First Author  Wu JX Year  1996
Journal  Development Volume  122
Issue  10 Pages  3331-42
PubMed ID  8898244 Mgi Jnum  J:36696
Mgi Id  MGI:84122 Doi  10.1242/dev.122.10.3331
Citation  Wu JX, et al. (1996) Kinase-negative mutant epidermal growth factor receptor (EGFR) expression during embryonal stem cell differentiation favours EGFR-independent lineages. Development 122(10):3331-42
abstractText  EGF receptors are expressed on most fetal and adult cells but their precise roles are not well known.

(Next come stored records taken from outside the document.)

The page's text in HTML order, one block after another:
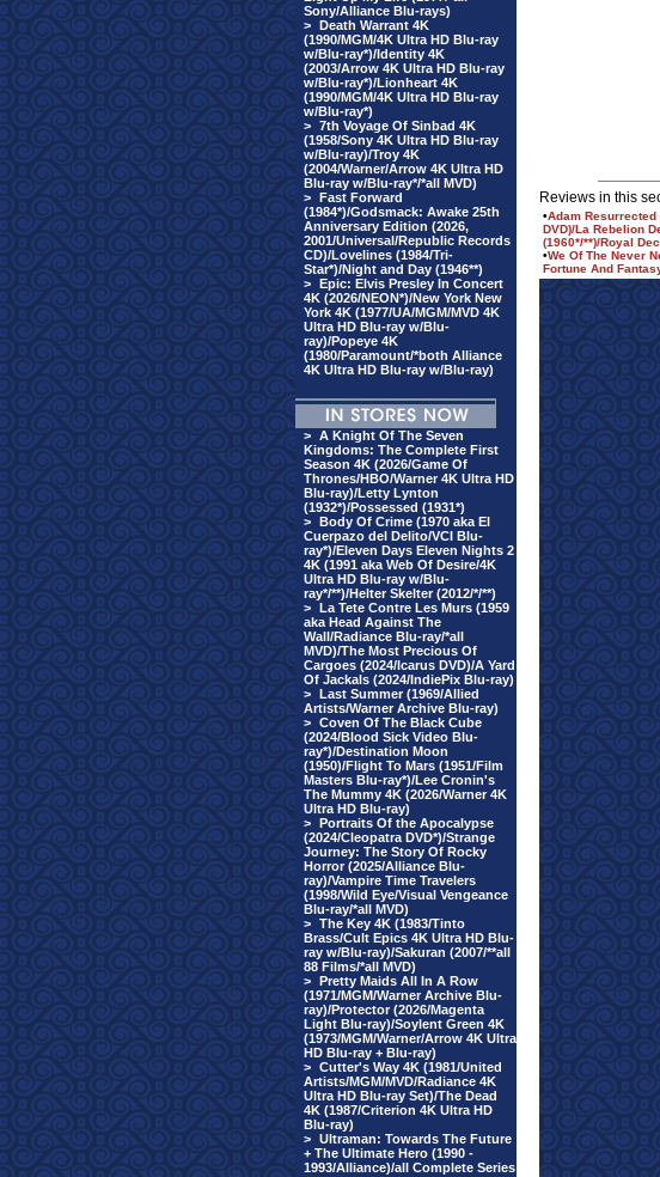
Sony/Alliance Blu-rays)
> Death Warrant 4K
(1990/MGM/4K Ultra HD Blu-ray
w/Blu-ray*)/Identity 4K
(2003/Arrow 4K Ultra HD Blu-ray
w/Blu-ray*)/Lionheart 4K
(1990/MGM/4K Ultra HD Blu-ray
w/Blu-ray*)
> 7th Voyage Of Sinbad 4K
(1958/Sony 4K Ultra HD Blu-ray
w/Blu-ray)/Troy 4K
(2004/Warner/Arrow 4K Ultra HD
Blu-ray w/Blu-ray*/*all MVD)
> Fast Forward
(1984*)/Godsmack: Awake 25th
Anniversary Edition (2026,
2001/Universal/Republic Records
CD)/Lovelines (1984/Tri-
Star*)/Night and Day (1946**)
> Epic: Elvis Presley In Concert
4K (2026/NEON*)/New York New
York 4K (1977/UA/MGM/MVD 4K
Ultra HD Blu-ray w/Blu-
ray)/Popeye 4K
(1980/Paramount/*both Alliance
4K Ultra HD Blu-ray w/Blu-ray)
> A Knight Of The Seven
Kingdoms: The Complete First
Season 4K (2026/Game Of
Thrones/HBO/Warner 4K Ultra HD
Blu-ray)/Letty Lynton
(1932*)/Possessed (1931*)
> Body Of Crime (1970 aka El
Cuerpazo del Delito/VCI Blu-
ray*)/Eleven Days Eleven Nights 2
4K (1991 aka Web Of Desire/4K
Ultra HD Blu-ray w/Blu-
ray*/**)/Helter Skelter (2012/*/**)
> La Tete Contre Les Murs (1959
aka Head Against The
Wall/Radiance Blu-ray/*all
MVD)/The Most Precious Of
Cargoes (2024/Icarus DVD)/A Yard
Of Jackals (2024/IndiePix Blu-ray)
> Last Summer (1969/Allied
Artists/Warner Archive Blu-ray)
> Coven Of The Black Cube
(2024/Blood Sick Video Blu-
ray*)/Destination Moon
(1950)/Flight To Mars (1951/Film
Masters Blu-ray*)/Lee Cronin's
The Mummy 4K (2026/Warner 4K
Ultra HD Blu-ray)
> Portraits Of the Apocalypse
(2024/Cleopatra DVD*)/Strange
Journey: The Story Of Rocky
Horror (2025/Alliance Blu-
ray)/Vampire Time Travelers
(1998/Wild Eye/Visual Vengeance
Blu-ray/*all MVD)
> The Key 4K (1983/Tinto
Brass/Cult Epics 4K Ultra HD Blu-
ray w/Blu-ray)/Sakuran (2007/**all
88 Films/*all MVD)
> Pretty Maids All In A Row
(1971/MGM/Warner Archive Blu-
ray)/Protector (2026/Magenta
Light Blu-ray)/Soylent Green 4K
(1973/MGM/Warner/Arrow 4K Ultra
HD Blu-ray + Blu-ray)
> Cutter's Way 4K (1981/United
Artists/MGM/MVD/Radiance 4K
Ultra HD Blu-ray Set)/The Dead
4K (1987/Criterion 4K Ultra HD
Blu-ray)
> Ultraman: Towards The Future
+ The Ultimate Hero (1990 -
1993/Alliance)/all Complete Series
Reviews in this
•Adam Resurrected
DVD)/La Rebelion
(1960*/**)/Royal
•We Of The Never
Fortune And
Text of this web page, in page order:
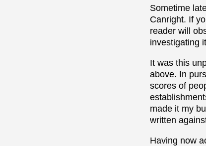
Sometime
Canright. If
reader will
investigating
It was this
above. In
scores of
made it my
written
Having now
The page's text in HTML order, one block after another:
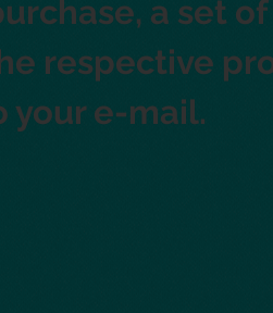
a set
respective
your e-mail.
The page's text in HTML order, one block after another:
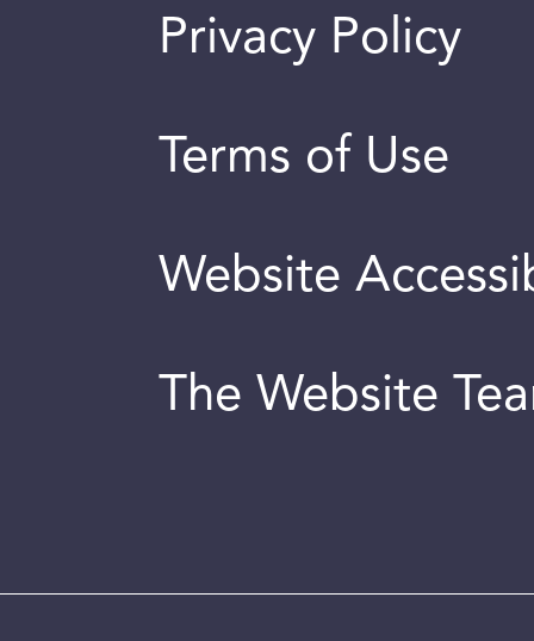
Privacy Policy
Terms of Use
Website
The Website
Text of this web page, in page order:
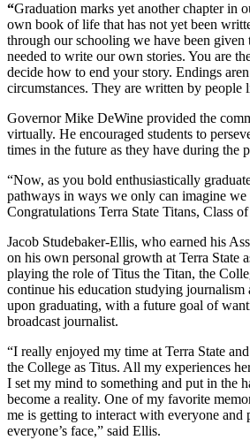
“Graduation marks yet another chapter in
own book of life that has not yet been
through our schooling we have been given
needed to write our own stories. You are
decide how to end your story. Endings
circumstances. They are written by people
Governor Mike DeWine provided the
virtually. He encouraged students to
times in the future as they have during the
“Now, as you bold enthusiastically
pathways in ways we only can imagine
Congratulations Terra State Titans, Class
Jacob Studebaker-Ellis, who earned his
on his own personal growth at Terra State
playing the role of Titus the Titan, the
continue his education studying journalism
upon graduating, with a future goal of
broadcast journalist.
“I really enjoyed my time at Terra State
the College as Titus. All my experiences
I set my mind to something and put in the
become a reality. One of my favorite
me is getting to interact with everyone and
everyone’s face,” said Ellis.
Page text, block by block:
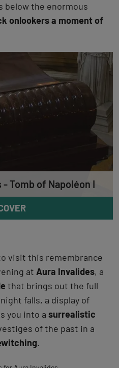
below the enormous
onlookers a moment of
Tomb of Napoléon I
visit this remembrance
at Aura Invalides, a
that brings out the full
falls, a display of
you into a surrealistic
of the past in a
.
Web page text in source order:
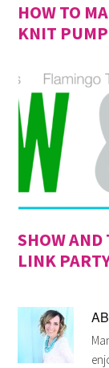
HOW TO
KNIT
SHOW AND
LINK
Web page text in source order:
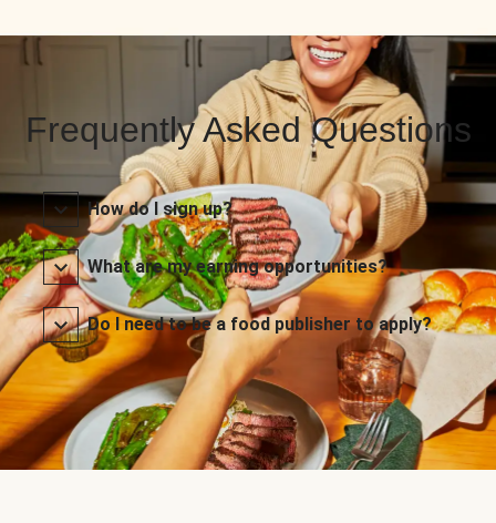
Frequently Asked Questions
How do I sign up?
What are my earning opportunities?
Do I need to be a food publisher to apply?
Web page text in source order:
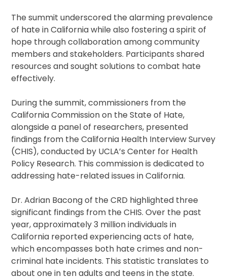
The summit underscored the alarming prevalence
of hate in California while also fostering a spirit of
hope through collaboration among community
members and stakeholders. Participants shared
resources and sought solutions to combat hate
effectively.
During the summit, commissioners from the
California Commission on the State of Hate,
alongside a panel of researchers, presented
findings from the California Health Interview Survey
(CHIS), conducted by UCLA’s Center for Health
Policy Research. This commission is dedicated to
addressing hate-related issues in California.
Dr. Adrian Bacong of the CRD highlighted three
significant findings from the CHIS. Over the past
year, approximately 3 million individuals in
California reported experiencing acts of hate,
which encompasses both hate crimes and non-
criminal hate incidents. This statistic translates to
about one in ten adults and teens in the state.
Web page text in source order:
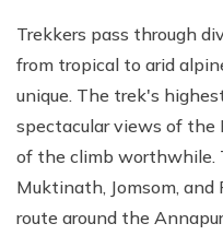
Trekkers pass through
from tropical to arid
unique. The trek's
spectacular views of
of the climb worthwhile.
Muktinath, Jomsom, and
route around the
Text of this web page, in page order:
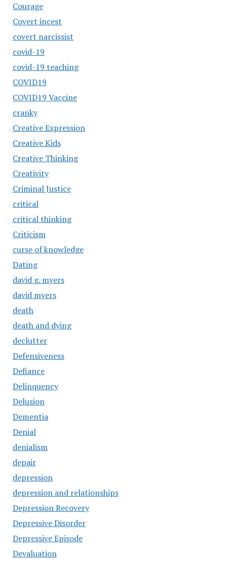
Courage
Covert incest
covert narcissist
covid-19
covid-19 teaching
COVID19
COVID19 Vaccine
cranky
Creative Expression
Creative Kids
Creative Thinking
Creativity
Criminal Justice
critical
critical thinking
Criticism
curse of knowledge
Dating
david g. myers
david myers
death
death and dying
declutter
Defensiveness
Defiance
Delinquency
Delusion
Dementia
Denial
denialism
depair
depression
depression and relationships
Depression Recovery
Depressive Disorder
Depressive Episode
Devaluation
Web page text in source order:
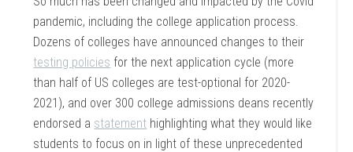
pandemic, including the college application process.
Dozens of colleges have announced changes to their
testing policies for the next application cycle (more
than half of US colleges are test-optional for 2020-
2021), and over 300 college admissions deans recently
endorsed a statement highlighting what they would like
students to focus on in light of these unprecedented
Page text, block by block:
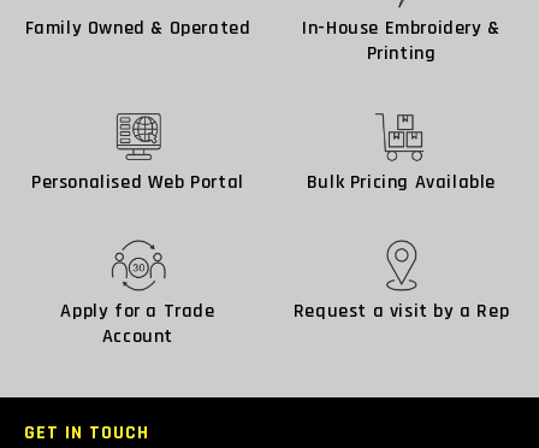
Family Owned & Operated
In-House Embroidery &
Printing
Personalised Web Portal Bulk Pricing Available
Apply for a Trade
Account
Request a visit by a Rep
GET IN TOUCH
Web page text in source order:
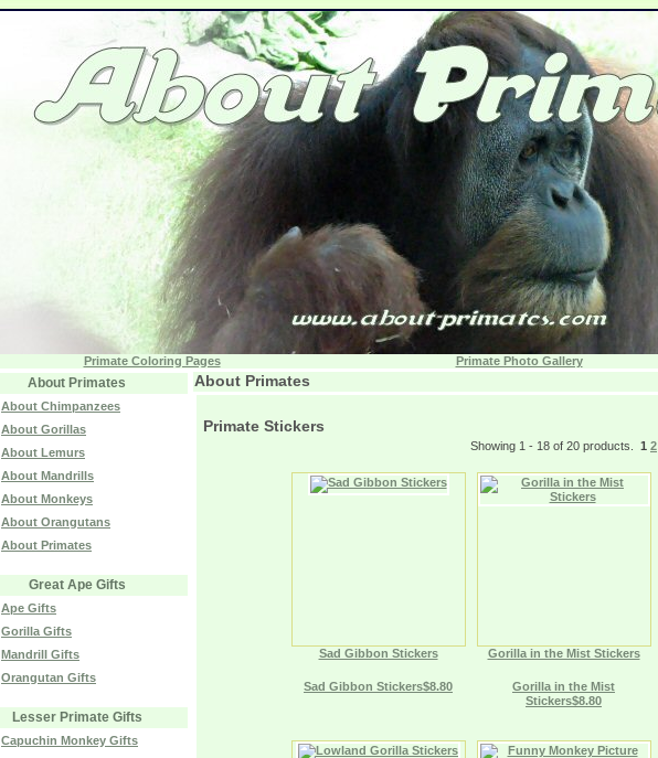
Primate Coloring Pages Primate Photo Gallery
About Primates
About Chimpanzees
About Gorillas
About Lemurs
About Mandrills
About Monkeys
About Orangutans
About Primates
Great Ape Gifts
Ape Gifts
Gorilla Gifts
Mandrill Gifts
Orangutan Gifts
Lesser Primate Gifts
Capuchin Monkey Gifts
About Primates
Primate Stickers
Showing 1 - 18 of 20 products. 1 2
Sad Gibbon Stickers
Sad Gibbon Stickers$8.80
Gorilla in the Mist Stickers
Gorilla in the Mist
Stickers$8.80
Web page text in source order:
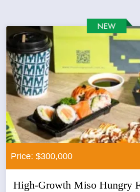
Price: $300,000
High-Growth Miso Hungry
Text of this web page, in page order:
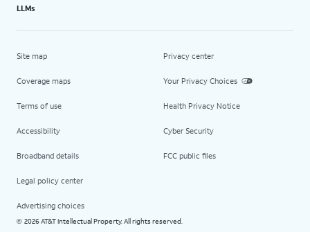
LLMs
Site map
Coverage maps
Terms of use
Accessibility
Broadband details
Legal policy center
Advertising choices
Privacy center
Your Privacy Choices
Health Privacy Notice
Cyber Security
FCC public files
© 2026 AT&T Intellectual Property. All rights reserved.

We previously reported that, in P19 embryonal carcinoma cells, the expression of kinase-negative EGFR inhibits retinoic acid (RA)-induced differentiation to nervous tissue, suggesting that EGFR plays a role in differentiation (J.-X. Wu and E. D. Adamson (1993) Dev. Biol. 159, 208-222). Embryo stem (ES) cells differentiate into a wide range of tissue types after the removal of the cytokine LIF from the culture medium. We demonstrate here that the induction of some early markers of differentiation, tissue-type plasminogen activator (tPA), AFP and keratins 8 and 19 is inhibited, whilst brachyury and myosin are increased, in clones containing kinase-negative mutant EGFR. After an extended period of differentiation, the cell types present in mutant and control cultures differed. Mutant clones produced frequent cardiac and skeletal muscle as the predominant differentiated cell types in vitro; other cells types were sparse or absent. Teratocarcinomas formed by EGFR-deltakinase-expressing ES cells contained frequent skeletal and cardiac muscle as well as apoptotic nuclei, while normal ES cells produced no detectable muscle and less apoptoses. Since mutant differentiated cultures had slower growth rates and increased levels of cell death, we concluded that: (1) inactive EGFR does not allow some cell types to survive and/or proliferate; (2) tissues that do not require EGFR for their survival, development or function predominate in long-term mutant cultures; (3) EGFR activity is not necessary for cardiac and skeletal muscle or endoderm formation and (4) Impaired survival of EGF-dependent lineages leads to preferential selection of muscle in differentiating ES cells.